News / Nasional
Selasa, 21 April 2026 | 13:55 WIB
Ketua Harian Partai Gerindra, Sufmi Dasco Ahmad. (Suara.com/Bagas)
Baca 10 detik
  • Ketua Harian Partai Gerindra, Sufmi Dasco Ahmad, membantah isu rencana penggabungan atau merger antara Partai Gerindra dan Partai NasDem.
  • Partai NasDem menegaskan bahwa gagasan yang diusung Surya Paloh adalah pembentukan blok politik, bukan peleburan organisasi partai.
  • Kedua partai menyatakan tidak pernah ada pembicaraan formal mengenai merger pasca pertemuan Prabowo dan Surya Paloh di Hambalang.

Suara.com - Ketua Harian DPP Partai Gerindra, Sufmi Dasco Ahmad, menepis isu yang beredar mengenai rencana penggabungan atau merger antara Partai Gerindra dengan Partai NasDem.

Dasco menegaskan, bahwa informasi tersebut sama sekali tidak berdasar dan tidak pernah dibahas di internal partai.

Ia mengaku pihak Gerindra sempat merasa heran saat pertama kali mendengar desas-desus tersebut. Menurutnya, tidak ada sumber yang jelas mengenai asal-usul munculnya kabar merger kedua partai besar tersebut.

"Ya, seperti yang disampaikan oleh NasDem bahwa itu kita tidak pernah ada pembicaraan seperti itu. Kita juga, apa namanya, begitu dengar juga kita bingung sebenarnya dari mana," ujar Dasco di Komplek Parlemen, Senayan, Selasa (21/4/2026).

Lebih lanjut, Wakil Ketua DPR RI ini menjelaskan bahwa Partai NasDem sendiri telah memberikan klarifikasi terlebih dahulu untuk membantah isu tersebut.

Mengingat NasDem adalah pihak yang menjadi subjek dalam kabar burung ini, Gerindra merasa penjelasan tersebut sudah memadai.

"Tapi karena NasDem juga sudah duluan menjelaskan karena subjeknya NasDem, ya kita pikir sudah cukup," imbuhnya.

Sebelumnya, Ketua DPP Partai NasDem, Willy Aditya, angkat bicara untuk meluruskan kesimpangsiuran informasi mengenai isu penggabungan Partai NasDem dan Partai Gerindra.
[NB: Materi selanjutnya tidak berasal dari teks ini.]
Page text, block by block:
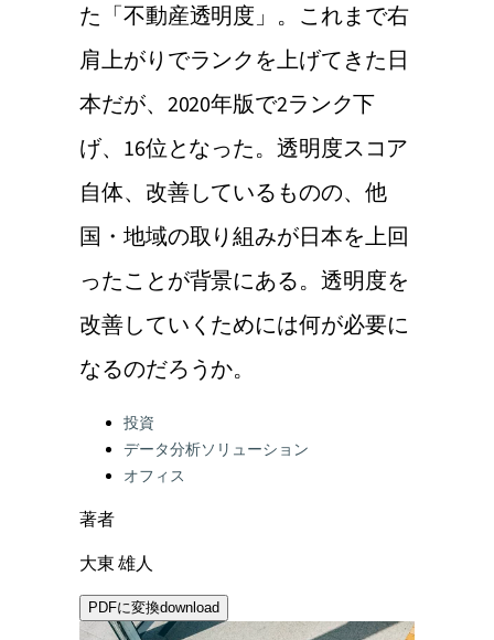
た「不動産透明度」。これまで右
肩上がりでランクを上げてきた日
本だが、2020年版で2ランク下
げ、16位となった。透明度スコア
自体、改善しているものの、他
国・地域の取り組みが日本を上回
ったことが背景にある。透明度を
改善していくためには何が必要に
なるのだろうか。
Categories:
投資
データ分析ソリューション
オフィス
著者
大東 雄人
PDFに変換download

Willy menegaskan, bahwa penggunaan istilah "merger" dalam konteks partai politik adalah sebuah kesalahan fatal dan menunjukkan kedangkalan literatur politik.

Baca Juga: Ternyata Ide Makan Bergizi Gratis Sudah Dirancang Prabowo Sejak 2006, Jauh Sebelum Ada Gerindra

Menurutnya, gagasan yang dibawa oleh Ketua Umum NasDem Surya Paloh bukanlah tentang peleburan organisasi secara korporasi, melainkan pembentukan sebuah Political Block (Blok Politik).

“Gini, teman-teman, biar tidak sesat berpikir. Ini kan tentang istilah, tapi istilah itu substansi. Saya bercanda itu harus teman-teman lihat apa sih referensi kita. Pak Surya tuh orang yang concern terhadap situasi politik kita. Apa referensi kita berpolitik? Itu Political Block. Ini orang yang membahas ini miskin, saya katakan, miskin literatur politiknya. Maka dia pakai istilah merger,” ujar Willy di Komplek Parlemen, Senayan, Jakarta, dikutip Selasa (14/4/2026).

Willy menjelaskan, bahwa terdapat perbedaan mendasar antara organisasi bisnis dan organisasi politik.

Ia meminta semua pihak untuk menggunakan istilah yang tepat agar tidak menimbulkan penyesatan informasi di tengah masyarakat.

Isu peleburan ini sebelumnya menjadi perbincangan setelah laporan utama Majalah Tempo mengeklaim adanya usulan penggabungan kedua partai besar tersebut usai pertemuan antara Prabowo Subianto dan Surya Paloh di Hambalang, Bogor, pada pertengahan Februari 2026 lalu.